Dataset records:

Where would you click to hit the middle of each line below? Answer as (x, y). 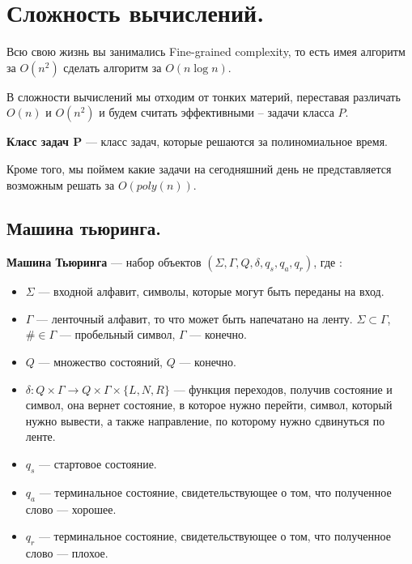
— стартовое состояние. (98, 464)
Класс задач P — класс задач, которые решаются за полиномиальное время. (197, 141)
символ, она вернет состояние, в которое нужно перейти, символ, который (209, 405)
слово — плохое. (67, 553)
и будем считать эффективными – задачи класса (217, 112)
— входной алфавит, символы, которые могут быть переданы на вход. (211, 291)
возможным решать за (61, 184)
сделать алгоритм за (113, 67)
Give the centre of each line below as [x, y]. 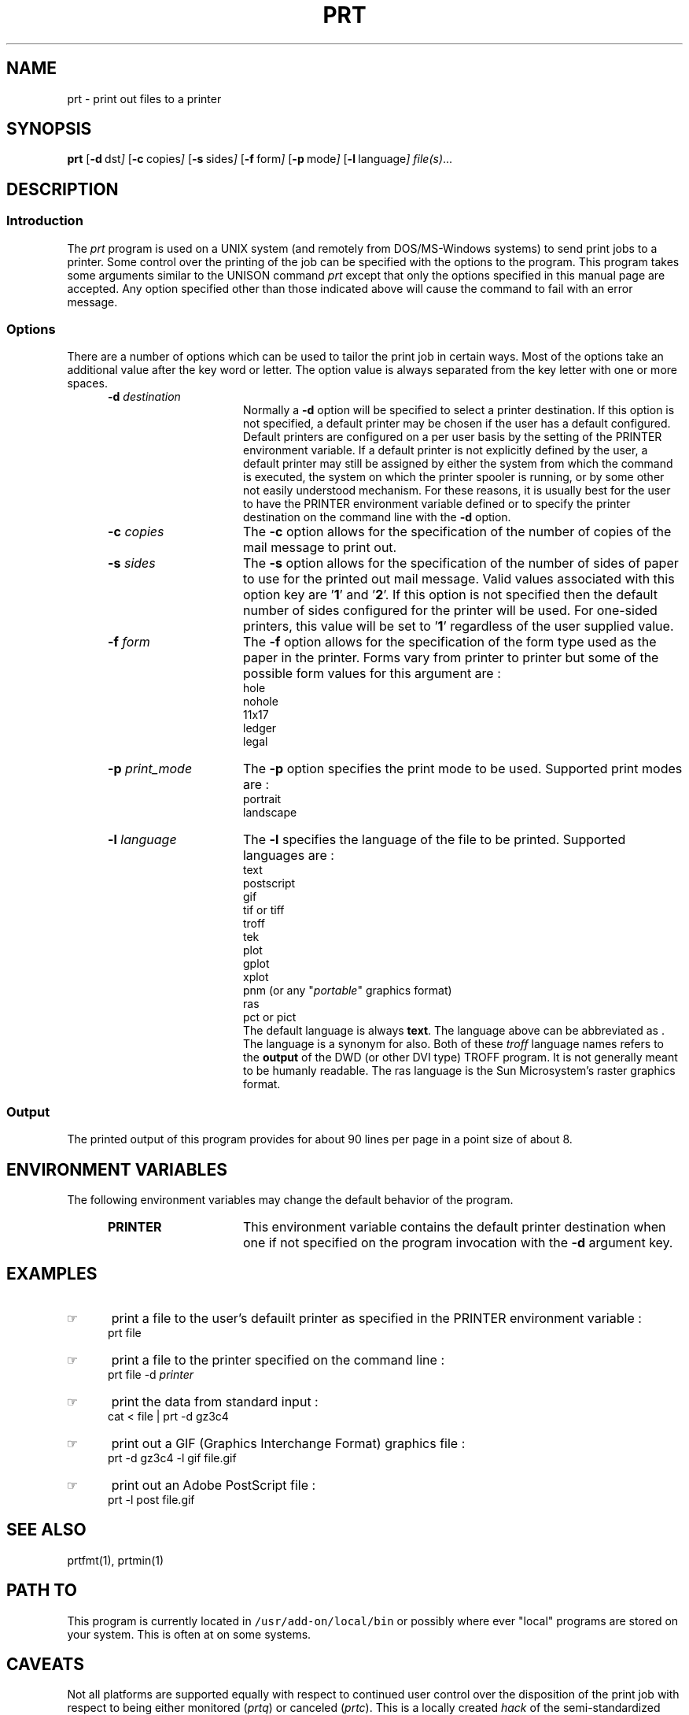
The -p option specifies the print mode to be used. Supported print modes [462, 769]
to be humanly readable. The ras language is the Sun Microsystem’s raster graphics [459, 1071]
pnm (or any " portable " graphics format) [348, 991]
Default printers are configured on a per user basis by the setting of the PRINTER [453, 437]
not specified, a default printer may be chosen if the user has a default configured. [457, 424]
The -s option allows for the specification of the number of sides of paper [461, 563]
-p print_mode [150, 769]
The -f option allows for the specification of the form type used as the [450, 642]

■ **Instructions for the task**
In the entries above, find every line holding the word "состояние" and copy it out.

■ **Reply**
— стартовое состояние. (98, 464)
символ, она вернет состояние, в которое нужно перейти, символ, который (209, 405)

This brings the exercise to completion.